猜叔耐著性子跟元梅東拉西扯了這麼久,本以為她這會兒應該早就被自己套路進去了,沒成想這小丫頭竟然發覺了自己的意圖,也覺得有些尷尬。
他理不直,氣也壯的睜眼說瞎話:“阿叔是為你好,你一個女孩幾在外面跑江湖,多一點近色力(震懾力)也多一分安全。”
無奈元梅並不買賬,而是油鹽不進的繼續犟嘴:“憑啥呀?跳大神兒是我,殺人狂魔也是我……我殺一人救一人啊?你擱這兒寫武俠小說呢?你……達班這麼多人,你不能可著我一頭羊薅吧?我招誰惹誰了?”
猜叔一想也是,頓時更心虛了,慌不擇言的解釋道:“阿妹啊,你基道的,我一直很擔心你,前幾天我不四還講過,擔心你一個人粗門有危險,準備給你撥幾個人的。
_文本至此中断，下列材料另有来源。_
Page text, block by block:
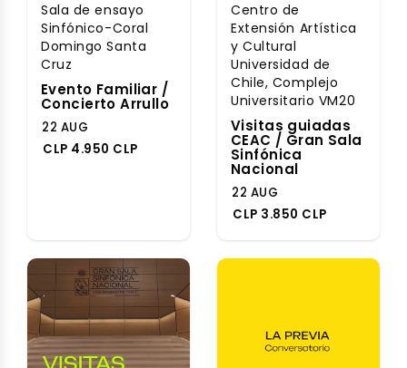
Sala de ensayo
Sinfónico-Coral
Domingo Santa
Cruz
Evento Familiar /
Concierto Arrullo
22 AUG
CLP 4.950 CLP
Centro de
Extensión Artística
y Cultural
Universidad de
Chile, Complejo
Universitario VM20
Visitas guiadas
CEAC / Gran Sala
Sinfónica
Nacional
22 AUG
CLP 3.850 CLP
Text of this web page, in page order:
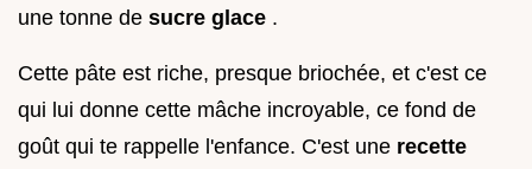
une tonne de sucre glace .
Cette pâte est riche, presque briochée, et c'est ce
qui lui donne cette mâche incroyable, ce fond de
goût qui te rappelle l'enfance. C'est une recette
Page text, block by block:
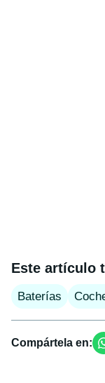
Este artículo
Baterías
Compártela en:
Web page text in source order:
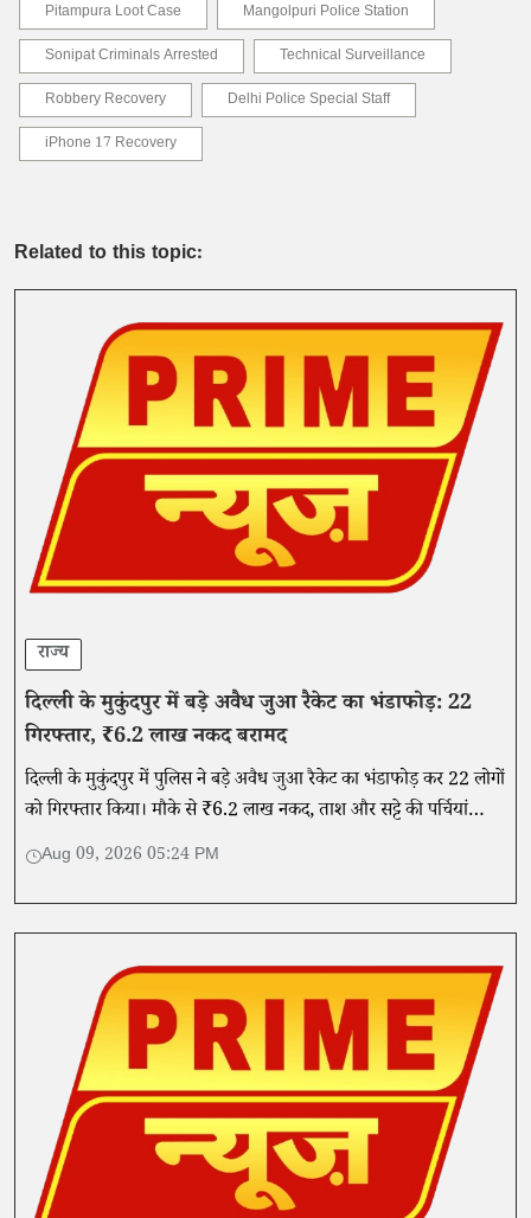
Pitampura Loot Case
Mangolpuri Police Station
Sonipat Criminals Arrested
Technical Surveillance
Robbery Recovery
Delhi Police Special Staff
iPhone 17 Recovery
Related to this topic:
राज्य
दिल्ली के मुकुंदपुर में बड़े अवैध जुआ रैकेट का भंडाफोड़: 22
गिरफ्तार, ₹6.2 लाख नकद बरामद
दिल्ली के मुकुंदपुर में पुलिस ने बड़े अवैध जुआ रैकेट का भंडाफोड़ कर 22 लोगों
को गिरफ्तार किया। मौके से ₹6.2 लाख नकद, ताश और सट्टे की पर्चियां
बरामद हुईं।
Aug 09, 2026 05:24 PM
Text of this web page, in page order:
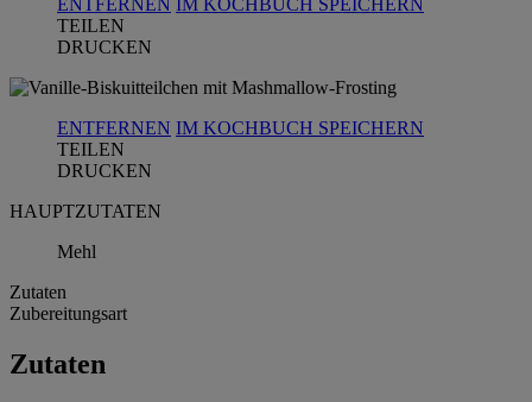
TEILEN
DRUCKEN
ENTFERNEN IM KOCHBUCH SPEICHERN
TEILEN
DRUCKEN
HAUPTZUTATEN
Mehl
Zutaten
Zubereitungsart
Zutaten
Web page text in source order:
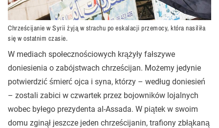
Chrześcijanie w Syrii żyją w strachu po eskalacji przemocy, która nasiliła
się w ostatnim czasie.
W mediach społecznościowych krążyły fałszywe
doniesienia o zabójstwach chrześcijan. Możemy jedynie
potwierdzić śmierć ojca i syna, którzy – według doniesień
– zostali zabici w czwartek przez bojowników lojalnych
wobec byłego prezydenta al-Assada. W piątek w swoim
domu zginął jeszcze jeden chrześcijanin, trafiony zbłąkaną
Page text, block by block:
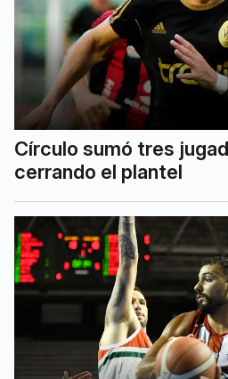
Círculo sumó tres
cerrando el plantel

”
元梅聽他這麼說,頓時就陰謀論了:“哦!原來你大早之前就已經想到給我打造殺人魔人設了!你……我被打劫……”
:“港乜嘢啊!”猜叔氣的臉都綠了,不等元梅說完,便嚴厲的打斷:“阿叔在你眼裡就係介樣的人咩?”
但拓見狀,連忙挪動腳步擋在元梅身前幫忙解釋:“猜叔,你冒生氣噻,么妹兒她不是這個意思噶。”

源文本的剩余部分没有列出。